Please give the entries again in full and exactly, without any picture.

◆ ◆ ◆ ◆

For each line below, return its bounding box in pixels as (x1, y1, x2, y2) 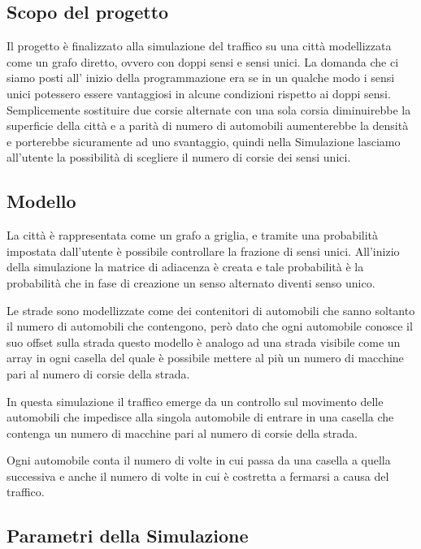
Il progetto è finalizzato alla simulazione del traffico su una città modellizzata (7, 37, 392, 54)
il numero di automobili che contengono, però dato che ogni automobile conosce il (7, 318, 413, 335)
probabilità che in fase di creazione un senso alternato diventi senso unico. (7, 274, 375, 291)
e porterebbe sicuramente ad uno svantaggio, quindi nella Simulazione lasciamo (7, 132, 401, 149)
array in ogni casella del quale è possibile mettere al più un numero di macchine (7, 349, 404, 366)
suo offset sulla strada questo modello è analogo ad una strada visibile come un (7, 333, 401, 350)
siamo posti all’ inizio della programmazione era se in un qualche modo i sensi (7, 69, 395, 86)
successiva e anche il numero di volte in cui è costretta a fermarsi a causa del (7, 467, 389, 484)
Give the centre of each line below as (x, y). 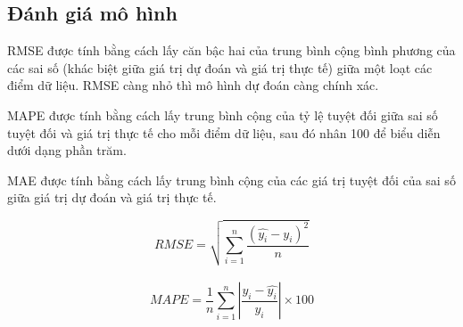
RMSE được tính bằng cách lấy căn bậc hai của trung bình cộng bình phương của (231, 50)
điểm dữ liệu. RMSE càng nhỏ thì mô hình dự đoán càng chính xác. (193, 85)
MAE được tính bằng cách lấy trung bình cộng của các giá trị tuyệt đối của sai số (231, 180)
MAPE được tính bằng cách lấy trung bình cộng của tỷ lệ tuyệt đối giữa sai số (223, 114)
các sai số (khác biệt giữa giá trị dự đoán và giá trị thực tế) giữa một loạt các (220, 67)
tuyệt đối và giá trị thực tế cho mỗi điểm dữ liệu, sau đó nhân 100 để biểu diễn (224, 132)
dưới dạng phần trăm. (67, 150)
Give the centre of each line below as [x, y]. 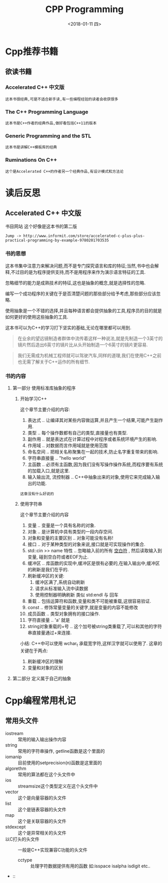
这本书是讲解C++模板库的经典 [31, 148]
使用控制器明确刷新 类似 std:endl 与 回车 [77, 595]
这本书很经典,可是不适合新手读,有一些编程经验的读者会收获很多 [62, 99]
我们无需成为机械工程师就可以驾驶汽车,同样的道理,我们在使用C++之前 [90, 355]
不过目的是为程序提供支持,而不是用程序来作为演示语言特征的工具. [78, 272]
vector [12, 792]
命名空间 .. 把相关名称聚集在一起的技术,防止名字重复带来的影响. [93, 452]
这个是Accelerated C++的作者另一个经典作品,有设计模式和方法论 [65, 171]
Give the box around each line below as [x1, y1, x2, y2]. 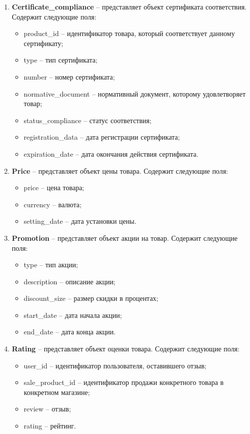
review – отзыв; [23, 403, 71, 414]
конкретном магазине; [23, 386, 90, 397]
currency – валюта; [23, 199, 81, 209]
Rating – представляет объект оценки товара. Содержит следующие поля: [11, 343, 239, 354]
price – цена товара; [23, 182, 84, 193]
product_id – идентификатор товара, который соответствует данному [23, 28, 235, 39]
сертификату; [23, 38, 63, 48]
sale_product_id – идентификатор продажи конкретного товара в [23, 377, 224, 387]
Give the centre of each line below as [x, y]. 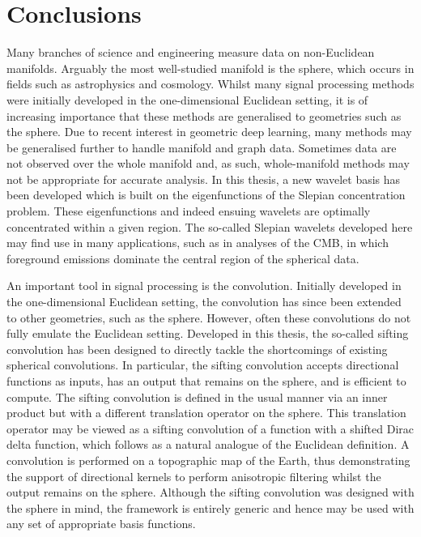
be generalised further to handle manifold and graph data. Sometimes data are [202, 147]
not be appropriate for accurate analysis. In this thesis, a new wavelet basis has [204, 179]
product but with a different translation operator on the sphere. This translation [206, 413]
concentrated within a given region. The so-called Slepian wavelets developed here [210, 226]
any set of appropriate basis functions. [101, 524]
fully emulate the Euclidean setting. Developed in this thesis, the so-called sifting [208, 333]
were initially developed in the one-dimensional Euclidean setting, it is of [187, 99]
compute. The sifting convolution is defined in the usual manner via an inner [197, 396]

◆ ◆ ◆ ◆

--- YOUR RESPONSE ---
For each line below, return its bounding box in pixels as (x1, y1, x2, y2) 
Il progetto è finalizzato alla simulazione del traffico su una città modellizzata (7, 37, 392, 54)
il numero di automobili che contengono, però dato che ogni automobile conosce il (7, 318, 413, 335)
probabilità che in fase di creazione un senso alternato diventi senso unico. (7, 274, 375, 291)
e porterebbe sicuramente ad uno svantaggio, quindi nella Simulazione lasciamo (7, 132, 401, 149)
array in ogni casella del quale è possibile mettere al più un numero di macchine (7, 349, 404, 366)
suo offset sulla strada questo modello è analogo ad una strada visibile come un (7, 333, 401, 350)
siamo posti all’ inizio della programmazione era se in un qualche modo i sensi (7, 69, 395, 86)
successiva e anche il numero di volte in cui è costretta a fermarsi a causa del (7, 467, 389, 484)
Give the centre of each line below as (x, y). 
RMSE được tính bằng cách lấy căn bậc hai của trung bình cộng bình phương của (231, 50)
điểm dữ liệu. RMSE càng nhỏ thì mô hình dự đoán càng chính xác. (193, 85)
MAE được tính bằng cách lấy trung bình cộng của các giá trị tuyệt đối của sai số (231, 180)
MAPE được tính bằng cách lấy trung bình cộng của tỷ lệ tuyệt đối giữa sai số (223, 114)
các sai số (khác biệt giữa giá trị dự đoán và giá trị thực tế) giữa một loạt các (220, 67)
tuyệt đối và giá trị thực tế cho mỗi điểm dữ liệu, sau đó nhân 100 để biểu diễn (224, 132)
dưới dạng phần trăm. (67, 150)
Give the centre of each line below as [x, y]. 
这本书是讲解C++模板库的经典 [31, 148]
使用控制器明确刷新 类似 std:endl 与 回车 [77, 595]
这本书很经典,可是不适合新手读,有一些编程经验的读者会收获很多 [62, 99]
我们无需成为机械工程师就可以驾驶汽车,同样的道理,我们在使用C++之前 [90, 355]
不过目的是为程序提供支持,而不是用程序来作为演示语言特征的工具. [78, 272]
vector [12, 792]
命名空间 .. 把相关名称聚集在一起的技术,防止名字重复带来的影响. [93, 452]
这个是Accelerated C++的作者另一个经典作品,有设计模式和方法论 [65, 171]
Give the box around each line below as [x1, y1, x2, y2]. 
review – отзыв; [23, 403, 71, 414]
конкретном магазине; [23, 386, 90, 397]
currency – валюта; [23, 199, 81, 209]
Rating – представляет объект оценки товара. Содержит следующие поля: [11, 343, 239, 354]
price – цена товара; [23, 182, 84, 193]
product_id – идентификатор товара, который соответствует данному [23, 28, 235, 39]
сертификату; [23, 38, 63, 48]
sale_product_id – идентификатор продажи конкретного товара в [23, 377, 224, 387]
Give the centre of each line below as [x, y]. 
be generalised further to handle manifold and graph data. Sometimes data are [202, 147]
not be appropriate for accurate analysis. In this thesis, a new wavelet basis has [204, 179]
product but with a different translation operator on the sphere. This translation [206, 413]
concentrated within a given region. The so-called Slepian wavelets developed here [210, 226]
any set of appropriate basis functions. [101, 524]
fully emulate the Euclidean setting. Developed in this thesis, the so-called sifting [208, 333]
were initially developed in the one-dimensional Euclidean setting, it is of [187, 99]
compute. The sifting convolution is defined in the usual manner via an inner [197, 396]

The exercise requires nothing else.